Available data: Begin

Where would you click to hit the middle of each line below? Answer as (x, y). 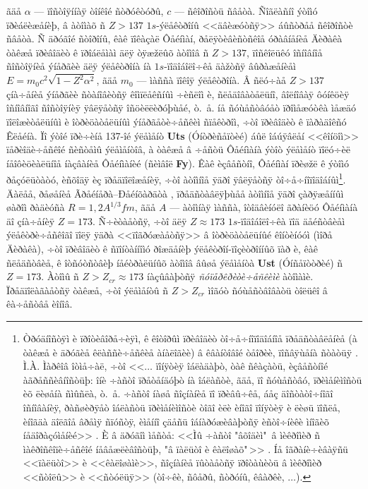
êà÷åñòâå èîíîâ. (40, 304)
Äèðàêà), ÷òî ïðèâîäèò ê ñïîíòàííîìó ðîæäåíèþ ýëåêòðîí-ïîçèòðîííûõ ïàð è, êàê (162, 249)
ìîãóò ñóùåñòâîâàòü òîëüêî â (268, 290)
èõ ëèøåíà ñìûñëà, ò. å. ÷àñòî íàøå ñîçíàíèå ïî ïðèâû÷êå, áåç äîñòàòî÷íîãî (178, 393)
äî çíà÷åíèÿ (31, 221)
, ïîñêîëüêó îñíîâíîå (285, 52)
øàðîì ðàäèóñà (36, 207)
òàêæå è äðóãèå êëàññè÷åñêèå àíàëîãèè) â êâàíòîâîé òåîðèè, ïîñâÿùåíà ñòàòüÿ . (190, 352)
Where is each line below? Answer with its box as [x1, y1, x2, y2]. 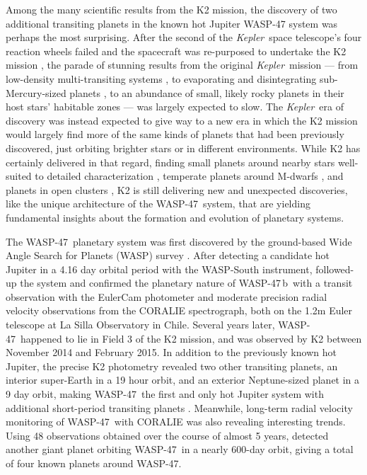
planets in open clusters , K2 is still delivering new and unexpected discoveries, [6, 182, 348, 197]
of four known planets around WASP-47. [6, 456, 182, 470]
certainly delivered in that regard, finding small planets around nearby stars [6, 154, 335, 169]
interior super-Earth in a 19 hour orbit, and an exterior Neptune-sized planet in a [6, 372, 360, 387]
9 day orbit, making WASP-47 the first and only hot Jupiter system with [6, 387, 324, 401]
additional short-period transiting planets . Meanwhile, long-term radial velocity [6, 400, 353, 415]
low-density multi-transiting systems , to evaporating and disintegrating [6, 71, 317, 86]
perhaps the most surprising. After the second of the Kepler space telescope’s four [6, 30, 362, 45]

Available data: End

Work request: In the entries above, copy the lines from the one that contains "certainly delivered in" through the last line, exactly as they appear.

Response area:
certainly delivered in that regard, finding small planets around nearby stars [6, 154, 335, 169]
interior super-Earth in a 19 hour orbit, and an exterior Neptune-sized planet in a [6, 372, 360, 387]
9 day orbit, making WASP-47 the first and only hot Jupiter system with [6, 387, 324, 401]
additional short-period transiting planets . Meanwhile, long-term radial velocity [6, 400, 353, 415]
low-density multi-transiting systems , to evaporating and disintegrating [6, 71, 317, 86]
perhaps the most surprising. After the second of the Kepler space telescope’s four [6, 30, 362, 45]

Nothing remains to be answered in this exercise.